As automation technologies spread, understanding their impact on employment is crucial for policymakers and businesses. This study, "Automation and flexible labor contracts: Firm-level evidence from Italy," by Silvio Traverso, Massimiliano Vatiero, and Enrico Zaninotto, explores how automation investments relate to firms' use of flexible labor contracts.
The big picture: New research finds that firms investing in automation also tend to increase their use of flexible labor contracts, suggesting these technologies complement rather than replace workers. This relationship may have been overlooked in previous debates about labor market reforms.
Key findings:
Firms that invested in automation saw a 9% increase in flexible workers compared to non-investing firms.
Automation investment was also associated with the following:
5% increase in total employment
7-8% increase in employee turnover
10-12% increase in hiring
No significant effect on job terminations
About 2/3 of the increase in flexible workers was directly related to automation, with 1/3 indirectly due to overall employment growth.
The study used data from about 10,450 Italian firms between 2015-2018.
Between the lines: The researchers argue that automation and flexible labor are complementary because they both enhance firms' "operational flexibility"—the ability to quickly adjust production to market changes.
Automated systems are reprogrammable, allowing rapid task switching.

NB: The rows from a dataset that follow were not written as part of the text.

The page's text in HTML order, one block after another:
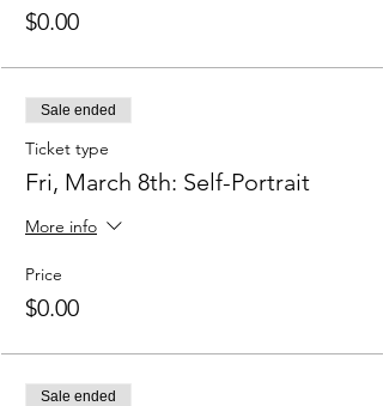
$0.00
Sale ended
Ticket type
Fri, March 8th: Self-Portrait
More info
Price
$0.00
Sale ended

Flexible contracts enable swift workforce adjustments.
These provide maximum adaptability for firms facing volatile demand and intense competition.
The catch: While the study shows automation increases hiring, it also boosts the use of flexible contracts. Previous research indicates that such contracts reduce job security and wages over the long term. This creates potential tension: more jobs but lower paying and less stable ones.
What they're saying: If the complementarity hypothesis holds, changes in employment legislation that increase the costs for firms to adjust their workforce promptly will also diminish the returns on firms' investments in automation
About the paper:
The study considered "hard" automation technologies like robotics, IoT, big data, and augmented reality.
It used a matched difference-in-differences approach to compare firms that invested in automation to similar non-investing firms.
The authors suggest that future labor reforms should protect workers without compromising firms' workforce flexibility.
Introducing minimum wages or direct support for low-income workers
Promoting training programs for task-specific skills
Developing national skill certification systems
Encouraging internal workforce flexibility
Bottomline: Policymakers aiming to improve worker protections should be mindful of how this may impact firms' ability to benefit from automation investments. The complementarity between flexible labor and automation may be stronger than previously recognized.